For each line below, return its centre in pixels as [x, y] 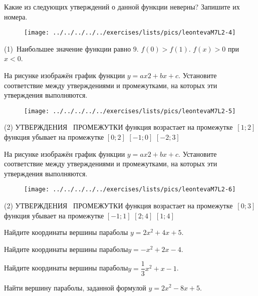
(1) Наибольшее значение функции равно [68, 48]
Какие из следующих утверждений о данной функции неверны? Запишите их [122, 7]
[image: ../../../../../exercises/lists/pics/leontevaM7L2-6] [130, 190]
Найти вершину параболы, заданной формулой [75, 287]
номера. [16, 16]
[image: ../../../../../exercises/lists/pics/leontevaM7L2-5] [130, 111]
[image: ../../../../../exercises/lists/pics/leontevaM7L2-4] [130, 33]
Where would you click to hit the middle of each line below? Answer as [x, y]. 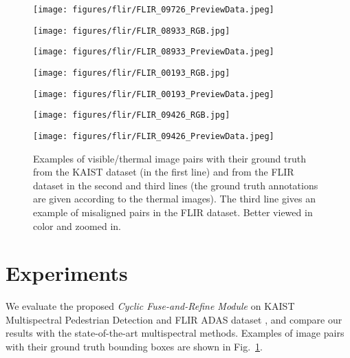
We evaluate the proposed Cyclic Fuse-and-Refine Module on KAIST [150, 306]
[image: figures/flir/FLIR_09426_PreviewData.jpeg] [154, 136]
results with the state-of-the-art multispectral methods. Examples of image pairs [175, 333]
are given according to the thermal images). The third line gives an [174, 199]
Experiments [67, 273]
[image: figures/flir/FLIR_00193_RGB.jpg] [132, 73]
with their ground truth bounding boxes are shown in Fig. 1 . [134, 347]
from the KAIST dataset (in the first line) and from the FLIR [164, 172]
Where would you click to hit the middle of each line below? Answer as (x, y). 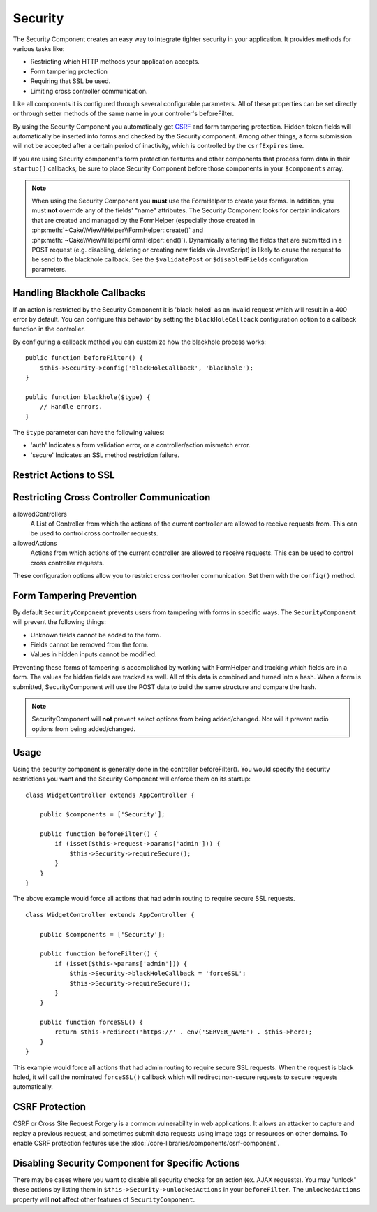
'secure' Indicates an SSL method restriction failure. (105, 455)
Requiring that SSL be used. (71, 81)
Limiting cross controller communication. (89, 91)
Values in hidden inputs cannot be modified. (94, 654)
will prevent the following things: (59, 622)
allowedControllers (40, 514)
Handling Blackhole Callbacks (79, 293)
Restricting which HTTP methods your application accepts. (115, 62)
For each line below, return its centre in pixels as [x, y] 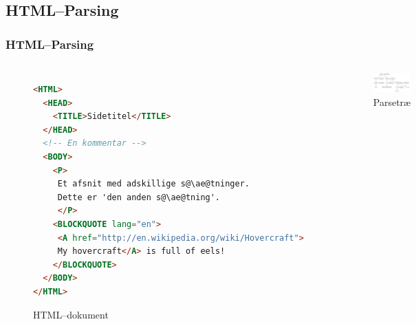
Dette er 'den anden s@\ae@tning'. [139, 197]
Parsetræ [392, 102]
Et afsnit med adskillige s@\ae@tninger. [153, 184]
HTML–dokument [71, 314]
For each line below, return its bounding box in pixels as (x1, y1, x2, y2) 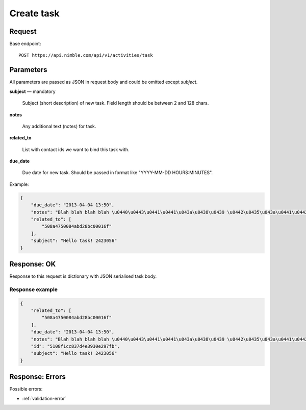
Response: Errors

──────────

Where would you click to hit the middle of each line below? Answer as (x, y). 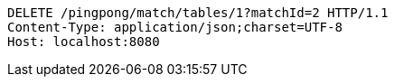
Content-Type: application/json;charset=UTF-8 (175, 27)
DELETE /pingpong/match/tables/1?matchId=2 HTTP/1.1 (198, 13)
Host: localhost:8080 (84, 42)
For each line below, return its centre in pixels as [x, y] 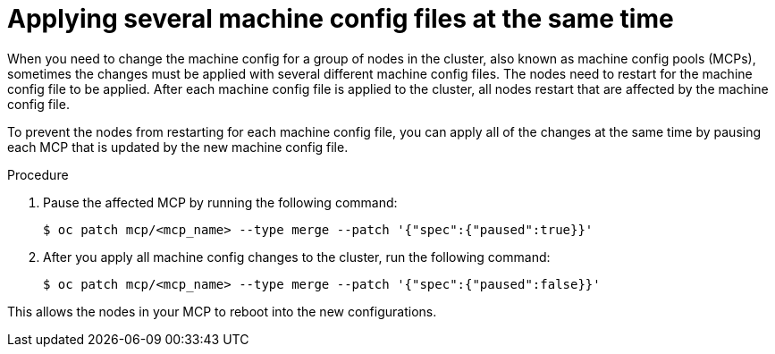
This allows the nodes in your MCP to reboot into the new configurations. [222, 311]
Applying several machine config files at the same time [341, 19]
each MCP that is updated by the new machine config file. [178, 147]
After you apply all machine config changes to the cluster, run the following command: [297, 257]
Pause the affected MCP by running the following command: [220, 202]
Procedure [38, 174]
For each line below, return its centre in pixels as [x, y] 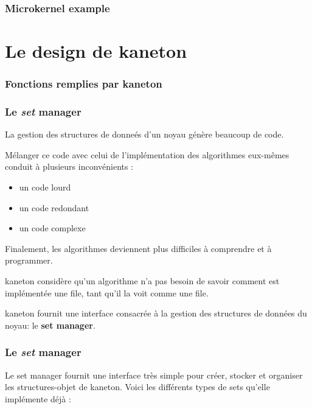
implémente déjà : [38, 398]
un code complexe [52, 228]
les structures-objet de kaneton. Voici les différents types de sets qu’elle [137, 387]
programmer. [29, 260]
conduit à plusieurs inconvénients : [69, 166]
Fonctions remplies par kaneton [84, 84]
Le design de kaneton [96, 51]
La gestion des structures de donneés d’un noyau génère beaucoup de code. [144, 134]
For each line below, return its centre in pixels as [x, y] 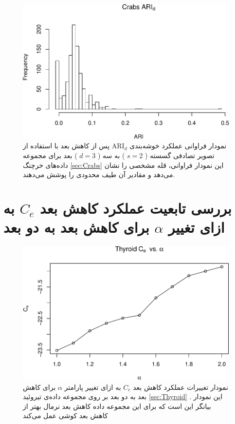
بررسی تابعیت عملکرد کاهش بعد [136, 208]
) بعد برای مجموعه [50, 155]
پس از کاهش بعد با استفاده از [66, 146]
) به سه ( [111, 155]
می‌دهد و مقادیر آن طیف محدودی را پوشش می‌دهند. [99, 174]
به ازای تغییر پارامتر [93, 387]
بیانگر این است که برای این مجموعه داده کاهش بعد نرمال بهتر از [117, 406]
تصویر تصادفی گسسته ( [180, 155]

──────────

### THE PROBLEM
For this exercise, reproduce exactly the lines of the records above from the one with "Answer as [x, y]." up to and including the one with "Response: Errors", without pictures.

### EXERCISE OUTPUT
Where would you click to hit the middle of each line below? Answer as [x, y]. 
We evaluate the proposed Cyclic Fuse-and-Refine Module on KAIST [150, 306]
[image: figures/flir/FLIR_09426_PreviewData.jpeg] [154, 136]
results with the state-of-the-art multispectral methods. Examples of image pairs [175, 333]
are given according to the thermal images). The third line gives an [174, 199]
Experiments [67, 273]
[image: figures/flir/FLIR_00193_RGB.jpg] [132, 73]
with their ground truth bounding boxes are shown in Fig. 1 . [134, 347]
from the KAIST dataset (in the first line) and from the FLIR [164, 172]
Where would you click to hit the middle of each line below? Answer as (x, y). 
'secure' Indicates an SSL method restriction failure. (105, 455)
Requiring that SSL be used. (71, 81)
Limiting cross controller communication. (89, 91)
Values in hidden inputs cannot be modified. (94, 654)
will prevent the following things: (59, 622)
allowedControllers (40, 514)
Handling Blackhole Callbacks (79, 293)
Restricting which HTTP methods your application accepts. (115, 62)
For each line below, return its centre in pixels as [x, y] 
Dette er 'den anden s@\ae@tning'. [139, 197]
Parsetræ [392, 102]
Et afsnit med adskillige s@\ae@tninger. [153, 184]
HTML–dokument [71, 314]
For each line below, return its bounding box in pixels as (x1, y1, x2, y2) 
Response: Errors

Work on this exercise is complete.